United States District Court, N.D. Texas, Dallas Division

March 21, 2017

TIMOTHY L. BILIOURIS, et al ., Plaintiffs,



         Before the Court is Defendants' Motion to Dismiss for Failure to State a Claim (ECF No. 4). For the reasons stated below, the Motion is GRANTED IN PART and DENIED IN PART.

         I. BACKGROUND

         On May 31, 2016, Plaintiffs filed their Complaint alleging that Defendants violated the Texas Uniform Fraudulent Transfer Act (“TUFTA”), to avoid paying a judgment against them arising from a suit by these Plaintiffs for breach of contract, fraud, negligent misrepresentation, unjust enrichment, civil conspiracy, aiding and abetting, and a violation of the Texas Securities Act (“the underlying case”).[1] On August 11, 2010, following a jury trial, another judge on this Court entered an Amended Final Judgment[2] in favor of the Plaintiffs against Defendant David Pat Patman (“Pat”), for in excess of $8, 000, 000.[3]

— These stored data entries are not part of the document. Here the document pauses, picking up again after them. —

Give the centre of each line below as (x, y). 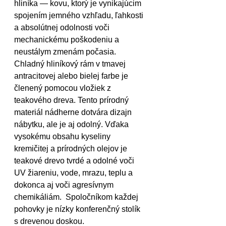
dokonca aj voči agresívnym (65, 185)
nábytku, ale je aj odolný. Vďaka (72, 124)
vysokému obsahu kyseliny (63, 136)
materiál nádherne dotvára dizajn (74, 112)
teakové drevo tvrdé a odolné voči (75, 160)
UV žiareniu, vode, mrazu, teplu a (74, 173)
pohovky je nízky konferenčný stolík (78, 209)
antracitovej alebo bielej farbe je (72, 76)
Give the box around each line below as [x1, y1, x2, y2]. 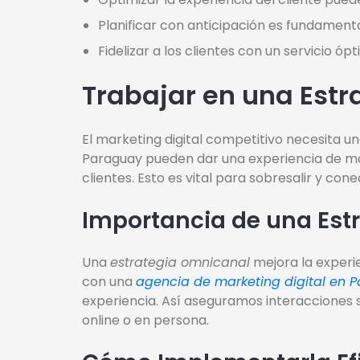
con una [82, 272, 136, 292]
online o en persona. [82, 311, 209, 330]
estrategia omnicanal [110, 253, 250, 272]
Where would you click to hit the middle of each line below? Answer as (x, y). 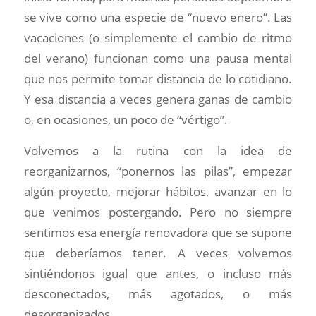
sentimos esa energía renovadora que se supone (158, 232)
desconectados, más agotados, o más (158, 293)
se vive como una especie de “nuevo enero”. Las (158, 18)
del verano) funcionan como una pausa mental (158, 59)
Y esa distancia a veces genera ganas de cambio (158, 99)
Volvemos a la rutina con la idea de (158, 150)
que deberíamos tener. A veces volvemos (158, 253)
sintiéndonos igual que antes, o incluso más (158, 273)
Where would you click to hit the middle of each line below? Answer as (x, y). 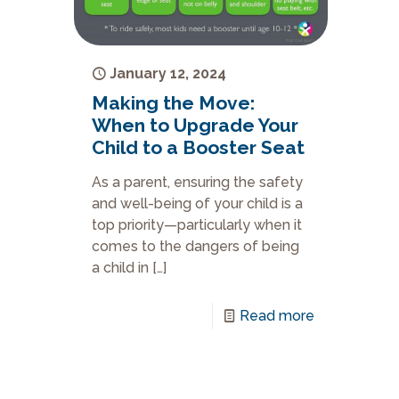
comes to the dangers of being (196, 246)
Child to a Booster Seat (199, 147)
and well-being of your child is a (198, 204)
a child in (121, 268)
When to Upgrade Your (195, 125)
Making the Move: (174, 103)
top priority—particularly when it (197, 225)
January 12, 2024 (168, 73)
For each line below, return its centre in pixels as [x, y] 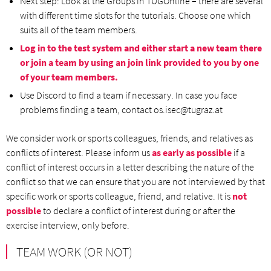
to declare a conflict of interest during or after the [138, 211]
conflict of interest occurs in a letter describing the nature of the [130, 167]
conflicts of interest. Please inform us [79, 152]
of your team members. [69, 77]
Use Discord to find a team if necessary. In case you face [129, 95]
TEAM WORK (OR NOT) [74, 252]
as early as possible [192, 152]
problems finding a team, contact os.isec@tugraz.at [121, 109]
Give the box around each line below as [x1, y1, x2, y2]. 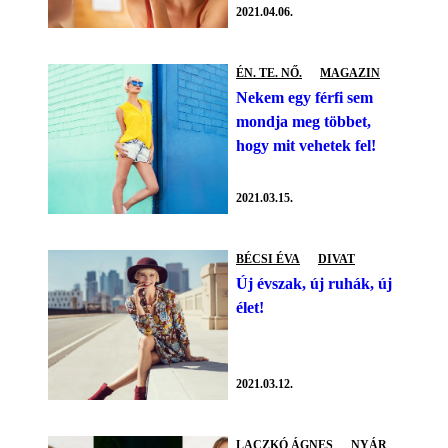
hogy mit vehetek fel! [236, 137, 376, 155]
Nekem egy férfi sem [236, 89, 373, 107]
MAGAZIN [320, 66, 380, 81]
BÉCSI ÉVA [236, 251, 300, 266]
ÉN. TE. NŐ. [236, 65, 302, 80]
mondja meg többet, [236, 113, 371, 131]
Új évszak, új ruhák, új [236, 275, 392, 293]
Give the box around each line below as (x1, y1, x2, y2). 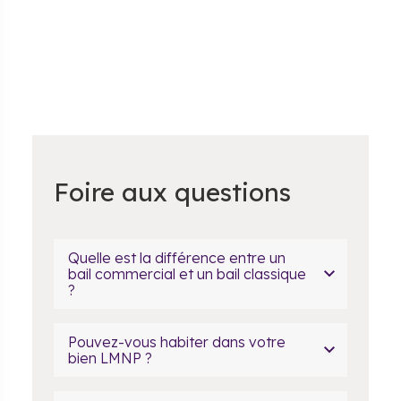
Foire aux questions (54, 176, 291, 208)
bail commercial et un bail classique (68, 265, 306, 283)
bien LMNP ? (68, 349, 152, 367)
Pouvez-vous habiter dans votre (68, 333, 286, 351)
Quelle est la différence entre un (68, 249, 286, 267)
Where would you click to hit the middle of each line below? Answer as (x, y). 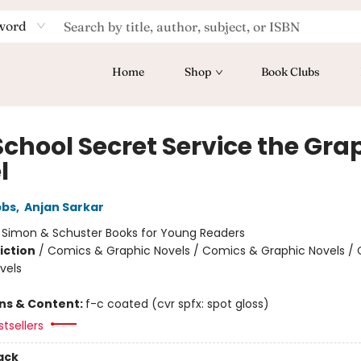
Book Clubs (290, 72)
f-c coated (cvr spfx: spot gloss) (177, 304)
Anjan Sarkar (64, 207)
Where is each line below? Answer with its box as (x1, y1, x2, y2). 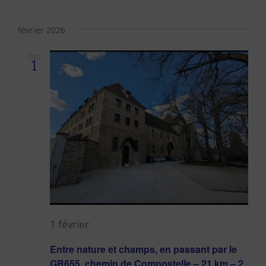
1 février (50, 217, 89, 232)
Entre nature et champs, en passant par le (50, 242, 237, 256)
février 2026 (18, 24, 65, 36)
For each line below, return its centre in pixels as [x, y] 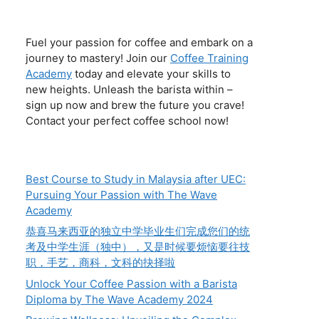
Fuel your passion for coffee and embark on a [139, 42]
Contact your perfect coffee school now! [127, 120]
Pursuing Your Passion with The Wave [121, 194]
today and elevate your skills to [151, 73]
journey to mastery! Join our [98, 58]
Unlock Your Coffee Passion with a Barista [131, 283]
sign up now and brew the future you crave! [135, 105]
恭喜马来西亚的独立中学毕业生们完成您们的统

         Plaintiffs claim that in 2008, Pat and Beverly Ann Patman, (“Beverly”) gave a gift of a real estate parcel, valued at $400, 000, to their son David Caine Patman (“David”), but that Plaintiffs did not know about the transfer until they learned of it in Beverly's post-judgment deposition on August 26, 2015.[4] Plaintiffs further claim that Pat made a gift of a 1956 Chevrolet to David, in March 2009, two months before the jury trial began in the underlying case. Plaintiffs contend they did not know about this gift until May 30, 2015. Plaintiffs also claim that in Beverly's post-judgment deposition, they discovered that in 2010, after the judgment in the underlying case was entered, Pat and Beverly made additional gifts to David, including paying for a portion of his wedding expenses and honeymoon trip.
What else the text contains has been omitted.